Which is why i am blogging my thoughts right now as going for the JET has always been part of my Japan Life plan. I want to use JET as a stepping stone to discover livelihood in Japan and maybe , if i am lucky plus possible, work in Japan for a few years and if i am extremely lucky, get hitched with a native there - yes i am not being shy about it.
It has always been my dream and having been learning Japanese at a language school was a first step towards this dream. Now i want to move forward to meet and socializing with Japanese people - young or old.
Perhaps I might leave the design field behind and start working with in the Japan relations industry like as a translator or a relations executive in an events company that organizes Japanese events in Singapore or even with the Japanese Creative Centre or Japanese Cultural society - with a art/design background in consideration.
At my current level right now. I am really lacking in my Japanese linguistics. I need to make time to do revision and do well in Japanese proficiency tests, to immerse more and more into Japan and clock up a little bit of teaching/guiding experience. :)
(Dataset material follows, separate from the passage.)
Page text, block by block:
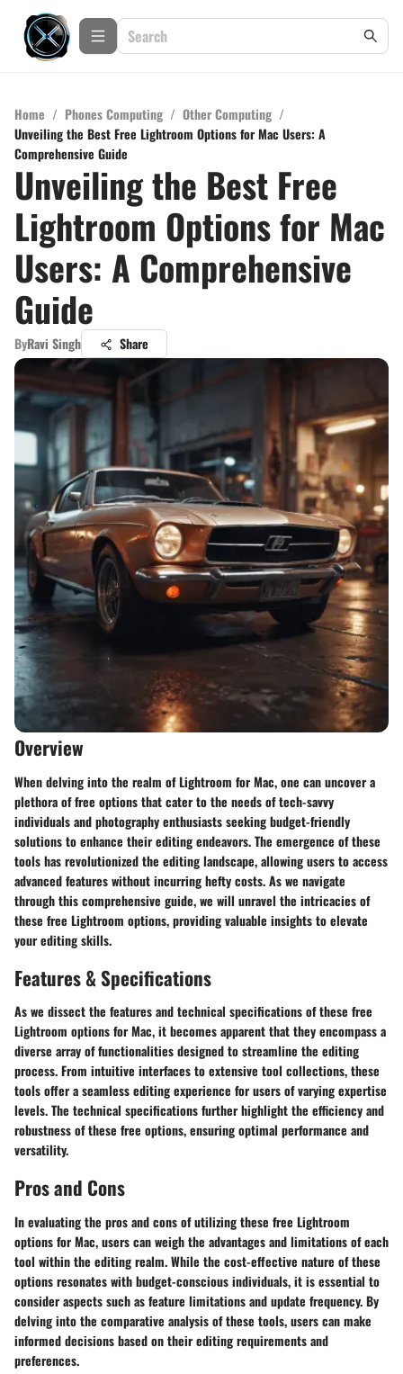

It was not the JET program that my friend got into that surprised me but it was her attitude. The attitude of starting living before you start dying, do not do nothing and regret later. Start working towards what you want to do and stop procrastinating and then regret later. Her attitude towards her dream really encouraged me to move forward in doing what i want to do.
Despite my dream, I feel that spiritually, I will need to ask God if it is what He wants me to do, if i am on the right track moving towards what he wants me to fulfill. Well, i have one and a half year to do so and shall keep asking and taking my time to hear from Him. If its right with God, it will be right by me.
Onwards to 2016 to Japan! 行け！